Making The Case For Renewable Natural Gas


BioCycle renewable energy from organics recyclingBioCycle June 2011, Vol. 52, No. 6, p. 40
Plentiful supplies of low-priced conventional natural gas are no reason to avoid RNG investments.
Peter Taglia

NATURAL gas has always been a complicated bedfellow to renewable energy technologies. The cleanest of fossil fuels can be a friend to intermittent renewable resources like wind and solar by providing a ready backup source of electricity without the high emissions of coal or oil. Because of its flexibility, lower carbon footprint and clean burn, many proponents of renewable energy have also embraced natural gas as a transition fuel, buying time while cleaner forms of energy and a smarter electrical grid are deployed. Unfortunately, low natural gas prices can also compete with renewable energy by providing a cheaper and easier way for utilities to meet either increasing energy demands or to reduce the emissions from dirtier fuels such as coal.
The intersection of natural gas trends and the outlook for renewable energy are likely to become more important in coming years as plentiful supplies of low-cost conventional natural gas make their way to the energy markets. In recent years the development of horizontal drilling and hydraulic fracturing has opened vast swaths of previously inaccessible deposits of natural gas in shale formations across North America. This increased supply has driven the price of natural gas from spot market highs of nearly $14/million btus (mmBtu) in 2008 to around $4.50/mmBtu today.
natural gas wellhead prices
The significance of the new supplies of natural gas and the lower prices are not expected to be transient, either. The Department of Energy’s Annual Energy Outlook (Figure 1), many private sector forecasts, and the futures market forecast low, stable natural gas prices for decades. While history is littered with the unfulfilled forecasts of fuel prices, the outlook for low North American natural gas prices is so significant that large investors are proposing to modify multibillion dollar liquefied natural gas import facilities, built in the expectation of declining domestic supplies, and now hope to reverse the flow and export domestic natural gas to the world market.
The profound changes in the North American natural gas market, however, may not be as damaging to renewable energy projects as a cursory observation would suggest.

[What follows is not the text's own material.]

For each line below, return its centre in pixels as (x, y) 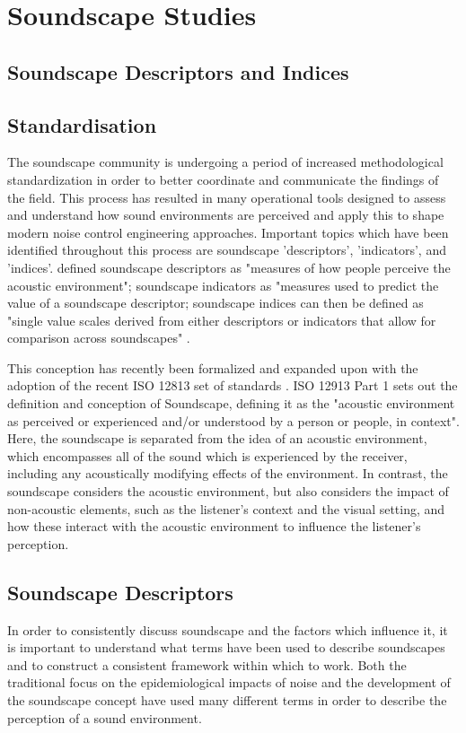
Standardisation (82, 124)
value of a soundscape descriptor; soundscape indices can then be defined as (215, 303)
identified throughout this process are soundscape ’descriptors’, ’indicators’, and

Three factors provide some optimism for renewable resources, particularly biogas, in the current natural gas market: A recognition that new natural gas supplies may have greater environmental impact than previously thought; new renewable energy policies that level the playing field between different forms of renewable resources; and other, competing demands for natural gas such as vehicle fuel, may blunt some of the oversupply. The fact that almost all natural gas consumed in the U.S. is produced in North America has resulted in a strong energy security argument for using compressed natural gas (CNG) instead of oil as a transportation fuel, potentially increasing demand for natural gas from this sector.

RENEWABLE NATURAL GAS
Nowhere is the relationship between natural gas and renewable energy more connected than with pipeline quality natural gas produced from renewable resources such as biogas. The development of biogas upgrading equipment that can convert biogas from landfills and anaerobic digesters into a direct substitute for conventional natural gas has opened up a vast network of natural gas pipelines in North America as a new distribution method for renewable energy. Not only do natural gas pipelines carry energy through and within the majority of North America, these pipelines ultimately lead to millions of clean and efficient end-use appliances in residential, commercial and industrial applications. In the same way large-scale renewable electricity allowed existing buildings and appliances to instantly switch from being part of the problem to part of the solution, renewable natural gas (RNG) opens up a far larger market to the public and policy demands for greater sustainability. Unfortunately, without any special recognition for the environmental attributes of RNG, it is unlikely that any biogas project can compete with current natural gas prices.
Prior to the current projections of low natural gas prices, the technology to produce RNG was relatively new, with little public awareness and unequal policy treatment of upgraded biogas compared to other renewable resources. For example, biogas combusted on a farm to produce electricity (as well as wind and solar) qualifies for numerous state and federal tax and financial incentives. Conversely, biogas upgraded to RNG and injected into a pipeline at the same location qualifies for much fewer incentives (Table 1).
Unlike the electric grid, the North American natural gas grid has large storage capacity in geologic formations and building additional interstate natural gas pipelines is much easier than building high voltage electrical transmission lines. Both of these aspects of the natural gas grid remove some of the factors that have favored renewable electricity, especially solar. Customer-owned solar power, such as rooftop photovoltaic systems on houses or commercial buildings, is able to offset some of its price premium over conventional power because the output of solar panels is highest when electrical demand is highest (hot sunny days). In addition, many solar power systems distributed in an urban area can reduce the need for expensive power line additions and the construction of power plants that are otherwise built to meet peak demand.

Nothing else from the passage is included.